Die Vorinstanz ist gestützt auf diese unbestrittenen Feststellungen zum
Schluss gekommen, der Beschwerdeführer habe weder in affektiver noch in
wirtschaftlicher Hinsicht eine besonders enge Beziehung zu seiner Tochter; er
sei auch nicht massgeblich an deren Betreuung beteiligt. Es seien keine
Anhaltspunkte ersichtlich, dass der Beschwerdeführer eine
überdurchschnittlich intensive Beziehung zu seiner Tochter pflege.

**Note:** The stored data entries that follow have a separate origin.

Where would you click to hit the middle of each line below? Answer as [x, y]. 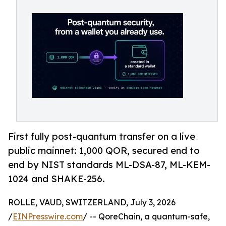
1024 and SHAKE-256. [56, 179]
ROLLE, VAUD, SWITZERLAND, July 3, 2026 [92, 203]
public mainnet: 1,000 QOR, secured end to [104, 151]
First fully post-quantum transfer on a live [102, 136]
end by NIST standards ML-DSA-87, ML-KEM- [109, 165]
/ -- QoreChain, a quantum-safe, [146, 217]
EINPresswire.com [48, 217]
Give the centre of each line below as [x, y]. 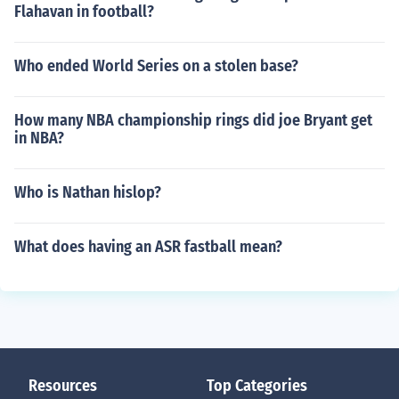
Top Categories [257, 386]
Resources [63, 386]
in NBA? [39, 138]
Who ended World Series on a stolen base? [156, 66]
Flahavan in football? [84, 12]
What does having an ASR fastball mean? [148, 247]
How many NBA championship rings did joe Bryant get [193, 120]
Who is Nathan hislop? [88, 192]
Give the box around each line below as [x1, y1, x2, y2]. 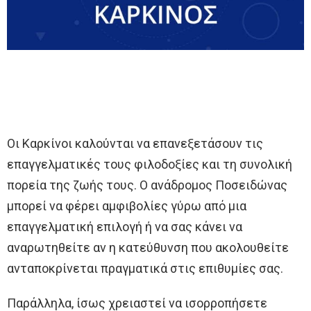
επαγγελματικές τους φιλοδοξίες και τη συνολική [7, 156, 292, 171]
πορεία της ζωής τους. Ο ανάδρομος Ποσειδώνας [7, 177, 287, 192]
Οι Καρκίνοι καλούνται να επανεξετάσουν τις [7, 135, 263, 151]
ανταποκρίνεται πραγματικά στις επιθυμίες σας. [7, 260, 283, 276]
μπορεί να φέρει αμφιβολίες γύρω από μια [7, 198, 246, 213]
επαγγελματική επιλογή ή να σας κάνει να [7, 219, 242, 234]
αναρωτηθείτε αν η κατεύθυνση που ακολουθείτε [7, 239, 289, 255]
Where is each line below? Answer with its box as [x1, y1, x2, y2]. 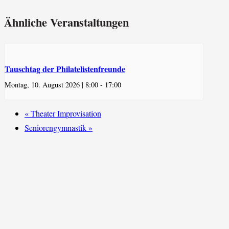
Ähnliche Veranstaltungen [4, 14, 129, 31]
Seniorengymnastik [25, 122, 88, 133]
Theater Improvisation [29, 107, 101, 119]
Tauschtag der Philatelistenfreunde [5, 62, 125, 75]
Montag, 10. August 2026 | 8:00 [5, 79, 98, 89]
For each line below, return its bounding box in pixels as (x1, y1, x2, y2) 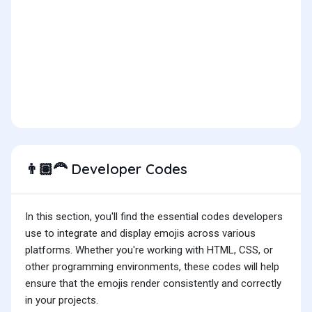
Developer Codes (67, 160, 187, 178)
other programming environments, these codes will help (25, 260, 279, 274)
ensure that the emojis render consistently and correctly (25, 277, 281, 290)
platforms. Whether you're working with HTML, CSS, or (25, 244, 273, 257)
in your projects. (25, 294, 98, 307)
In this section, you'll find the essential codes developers (25, 210, 283, 224)
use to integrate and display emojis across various (25, 227, 256, 240)
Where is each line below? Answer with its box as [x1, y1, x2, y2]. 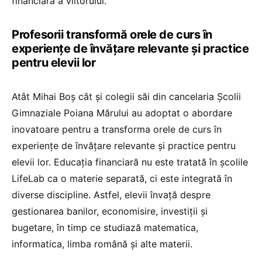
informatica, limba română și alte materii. [12, 238, 192, 250]
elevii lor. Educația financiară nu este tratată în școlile [12, 156, 248, 168]
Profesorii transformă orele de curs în [12, 27, 212, 42]
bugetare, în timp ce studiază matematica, [12, 222, 198, 234]
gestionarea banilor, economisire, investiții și [12, 205, 208, 218]
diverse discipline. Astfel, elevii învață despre [12, 189, 211, 201]
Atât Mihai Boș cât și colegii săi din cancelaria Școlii [12, 91, 241, 103]
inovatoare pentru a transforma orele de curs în [12, 123, 222, 136]
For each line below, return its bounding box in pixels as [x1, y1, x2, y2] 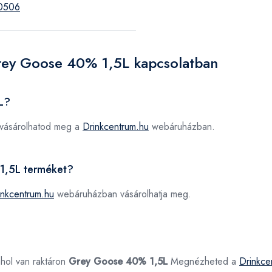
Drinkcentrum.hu [83, 120, 149, 134]
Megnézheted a [168, 254, 239, 268]
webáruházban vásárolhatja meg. [54, 187, 191, 201]
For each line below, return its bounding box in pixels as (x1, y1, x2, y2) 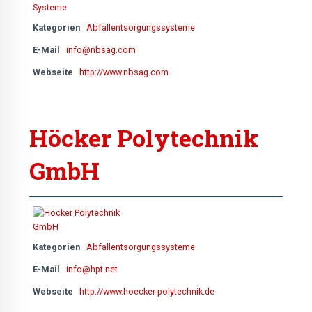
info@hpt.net (66, 264, 118, 275)
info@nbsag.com (66, 44, 136, 55)
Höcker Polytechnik (29, 121, 258, 153)
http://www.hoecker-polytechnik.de (79, 286, 214, 297)
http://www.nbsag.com (79, 66, 169, 77)
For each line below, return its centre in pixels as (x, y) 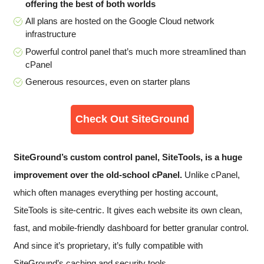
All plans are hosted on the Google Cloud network (120, 21)
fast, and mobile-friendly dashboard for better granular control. (131, 227)
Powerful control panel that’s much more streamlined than (136, 51)
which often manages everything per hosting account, (116, 192)
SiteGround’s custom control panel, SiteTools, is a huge (128, 157)
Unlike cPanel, (211, 174)
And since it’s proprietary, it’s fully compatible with (108, 245)
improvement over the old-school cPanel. (98, 174)
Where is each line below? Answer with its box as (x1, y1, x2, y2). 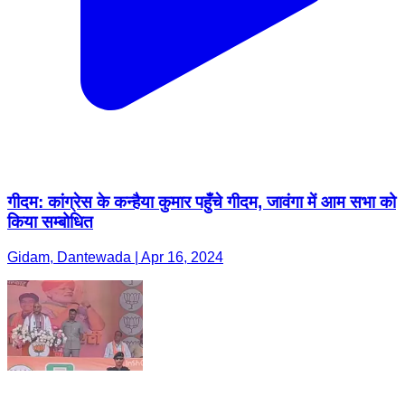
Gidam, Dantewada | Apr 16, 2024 (7, 249, 223, 265)
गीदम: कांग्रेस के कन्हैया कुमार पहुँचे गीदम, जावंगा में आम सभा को (7, 193, 396, 212)
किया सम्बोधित (7, 212, 93, 232)
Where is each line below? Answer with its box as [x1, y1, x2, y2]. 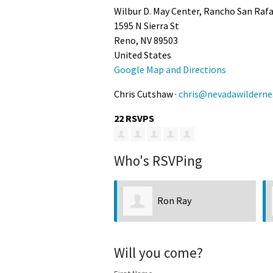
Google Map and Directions [114, 63, 226, 76]
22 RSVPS [114, 112, 154, 124]
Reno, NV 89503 [114, 34, 178, 46]
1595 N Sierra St [114, 19, 179, 32]
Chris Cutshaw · [114, 87, 179, 100]
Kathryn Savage [200, 194, 266, 207]
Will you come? [114, 244, 203, 262]
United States [114, 48, 171, 61]
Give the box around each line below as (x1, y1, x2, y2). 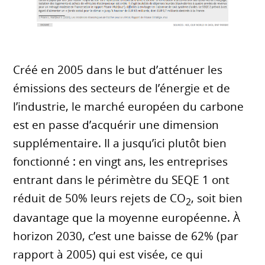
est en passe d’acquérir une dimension (13, 117, 219, 132)
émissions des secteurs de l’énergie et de (13, 80, 231, 96)
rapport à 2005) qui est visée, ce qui (13, 247, 203, 263)
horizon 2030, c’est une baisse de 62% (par (13, 228, 239, 244)
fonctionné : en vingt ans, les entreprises (13, 153, 228, 169)
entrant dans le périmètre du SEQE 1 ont (13, 172, 230, 188)
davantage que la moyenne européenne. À (13, 210, 241, 226)
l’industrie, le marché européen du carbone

Die Vorinstanz hat insoweit keine offensichtlich unrichtigen
Sachverhaltsfeststellungen getroffen (Art. 97 BGG). Zu beachten ist
insbesondere das Alter des Kindes. Dieses ist noch im Säuglingsalter, in dem
eine Vater-Kind-Beziehung weniger deutlich fassbar ist (vgl. Urteil
2A.563/2002 vom 23. Mai 2003 E. 2.4: Kind unter drei Jahren). Kleinkinder
sind durch die Ausreisepflicht des getrennt lebenden Vaters daher von
vornherein weniger betroffen (vgl. Urteil 2A.423/2005 vom 25. Oktober 2005 E.
5.4). Besuche im Umfang von zwei bis vier Stunden pro Woche sind sodann nach
der Rechtsprechung des Bundesgerichts sogar bei einem fünfjährigen Kind noch
als lockerer Kontakt zu betrachten (vgl. Urteil 2A.118/2005 vom 21. April
2005 E. 2.2.2). Die monatlichen Unterhaltszahlungen von bis zu Fr. 200.--
lassen - selbst unter Berücksichtigung des geringen Einkommens des
Beschwerdeführers - auch nicht auf eine besonders enge wirtschaftliche
Beziehung zur Tochter schliessen.

Was der Beschwerdeführer vorbringt, lässt insgesamt nicht auf eine das
übliche Mass übersteigende Vater-Tochter-Beziehung schliessen. Die dazu unter
anderem erforderliche Wahrnehmung wesentlicher Betreuungsaufgaben ist weder
dargetan noch aus den Akten ersichtlich.

2.4 Bei dieser Sachlage kommt dem Umstand, dass der Beschwerdeführer sein
Besuchsrecht von Tunesien aus nur beschränkt und mit Schwierigkeiten wird
ausüben können, keine entscheidende Bedeutung zu.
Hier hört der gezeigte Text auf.